Masz już jakiś plan?
Czekam, aż powstanie Centrum Sztuki Włączającej. Tam będzie stała siedziba Teatru 21, a także miejsce integrujące i wspierające osoby z różnymi niepełnosprawnościami. Będą tam organizowane spotkania, wystawy, warsztaty, wykłady. Wierzę, że Maja będzie mogła się spełniać jako artystka. Na remont tego miejsca Fundacja Teatr 21 od lat zbiera pieniądze.
Sprawdź też: Omenaa Mensah dzięki pomaganiu odnalazła miłość: „I to jest dla mnie największa nagroda”
Maja mogłaby żyć samodzielnie?
Nie, dużo potrafi zrobić sama, ale jest bardzo ufna, boję się, że ktoś mógłby to wykorzystać. Na razie bałaby się sama mieszkać. Nie chce jeszcze spróbować przenieść się na jakiś czas do mieszkania treningowego, gdzie młodzież uczy się samodzielności. Musi do tej decyzji dojrzeć. Potrzebuje wsparcia w codziennych czynnościach, w przemieszczaniu się po mieście itp.

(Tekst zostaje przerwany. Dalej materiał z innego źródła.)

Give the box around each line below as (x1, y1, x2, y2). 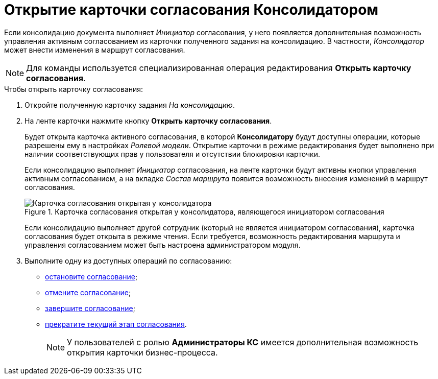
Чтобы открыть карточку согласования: (4, 84, 143, 93)
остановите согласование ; (45, 272, 138, 281)
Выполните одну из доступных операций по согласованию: (25, 256, 232, 265)
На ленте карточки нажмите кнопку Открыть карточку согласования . (25, 116, 272, 125)
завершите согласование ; (45, 303, 135, 313)
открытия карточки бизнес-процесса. (67, 347, 218, 358)
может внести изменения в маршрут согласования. (4, 45, 185, 54)
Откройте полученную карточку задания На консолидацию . (25, 100, 235, 109)
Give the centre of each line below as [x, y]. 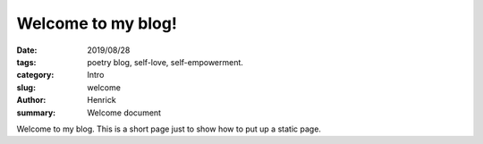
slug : [26, 87]
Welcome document [124, 113]
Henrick [102, 100]
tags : [26, 62]
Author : [31, 100]
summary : [36, 113]
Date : [27, 50]
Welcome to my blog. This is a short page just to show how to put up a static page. [169, 129]
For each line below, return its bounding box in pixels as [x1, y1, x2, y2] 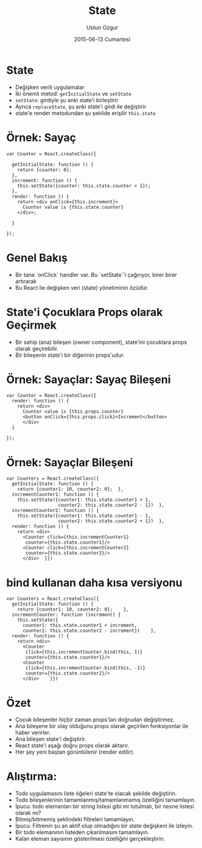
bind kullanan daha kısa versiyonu [6, 576, 183, 589]
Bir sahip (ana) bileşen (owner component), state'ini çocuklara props [15, 338, 187, 346]
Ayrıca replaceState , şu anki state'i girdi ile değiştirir [15, 103, 147, 110]
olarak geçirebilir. [15, 345, 59, 352]
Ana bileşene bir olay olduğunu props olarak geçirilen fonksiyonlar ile [15, 723, 189, 730]
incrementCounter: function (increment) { [12, 612, 121, 618]
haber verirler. [15, 729, 50, 737]
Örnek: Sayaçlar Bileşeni [6, 455, 133, 469]

Pogodziłaś się z tym, że Twoje dziecko jest inne?
Nie wiem. Nauczyłam się żyć z tą świadomością. Maja daje nam dużo radości, ciepła i empatii. W trudnych chwilach wspiera swoim optymizmem. Jest uzależniona ode mnie, taty, siostry i znajomych i tak już będzie zawsze.
[...]
Podporządkowałaś Mai życie?
Tak. To trudne wyzwanie dla całej rodziny. Bardzo ważne jest to, że mam ogromne wsparcie w mężu i w drugiej córce. Ale nie można całkowicie podporządkować się niepełnosprawności. Trzeba pamiętać też o sobie. Skończyłam organizację produkcji filmowo-telewizyjnej, pracowałam przy filmie, w reklamie. Teraz zrobiłam sobie przerwę. Wydawało mi się, że muszę poświęcić Mai więcej czasu, pomóc jej wejść w dorosłe życie. Gdy ona jest szczęśliwa, to i ja jestem szczęśliwa. Jesteśmy jak naczynia połączone. Ale najwyższy czas te naczynia rozłączyć. I to zadanie dla mnie – zapanować nad swoją nadopiekuńczością, a córce dać wolność. A samej wrócić do pracy.

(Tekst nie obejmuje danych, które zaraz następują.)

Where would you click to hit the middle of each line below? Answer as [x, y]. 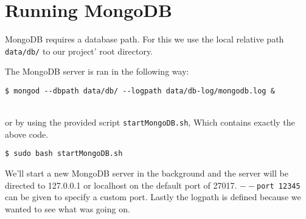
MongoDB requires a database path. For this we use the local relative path [144, 39]
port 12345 [279, 186]
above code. [27, 134]
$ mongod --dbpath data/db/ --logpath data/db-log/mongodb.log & [140, 91]
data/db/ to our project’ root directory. [79, 51]
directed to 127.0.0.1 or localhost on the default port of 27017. [121, 185]
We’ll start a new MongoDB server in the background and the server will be [147, 173]
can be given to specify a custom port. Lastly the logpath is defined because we [153, 197]
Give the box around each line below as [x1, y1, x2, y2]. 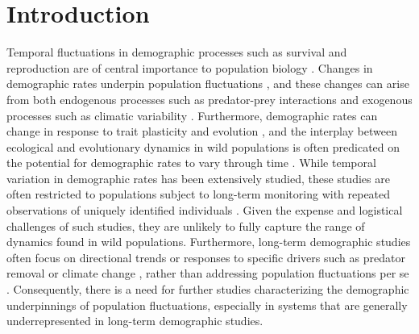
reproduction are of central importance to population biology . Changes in [6, 59, 373, 76]
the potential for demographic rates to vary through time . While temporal [6, 154, 376, 171]
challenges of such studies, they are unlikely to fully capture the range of [6, 217, 365, 234]
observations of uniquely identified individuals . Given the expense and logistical [6, 202, 403, 219]
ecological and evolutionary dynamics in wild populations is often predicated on [6, 138, 400, 155]
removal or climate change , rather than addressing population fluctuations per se [6, 265, 409, 282]
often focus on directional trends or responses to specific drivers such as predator [6, 248, 405, 265]
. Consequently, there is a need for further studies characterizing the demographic [6, 281, 409, 298]

A kiedy ona czuje się szczęśliwa?
Gdy ma poczucie samodzielności, gdy jest doceniana i akceptowana. Kiedy spotyka się ze swoim zespołem muzycznym. Kiedy idzie na koncert, na piwo. W grupie znajomych rozkwita.
[...]
Jak wyobrażasz sobie przyszłość?
Mam nadzieję, że powstanie Centrum Sztuki Włączającej i że Maja znajdzie tam kawałek miejsca dla siebie. Trzeba stworzyć jej możliwość uwolnienia się ode mnie, bo czuję, że ją ograniczam. Chciałabym Mai dać wolność, możliwość samodzielnego działania. Wiem, że ona tego potrzebuje.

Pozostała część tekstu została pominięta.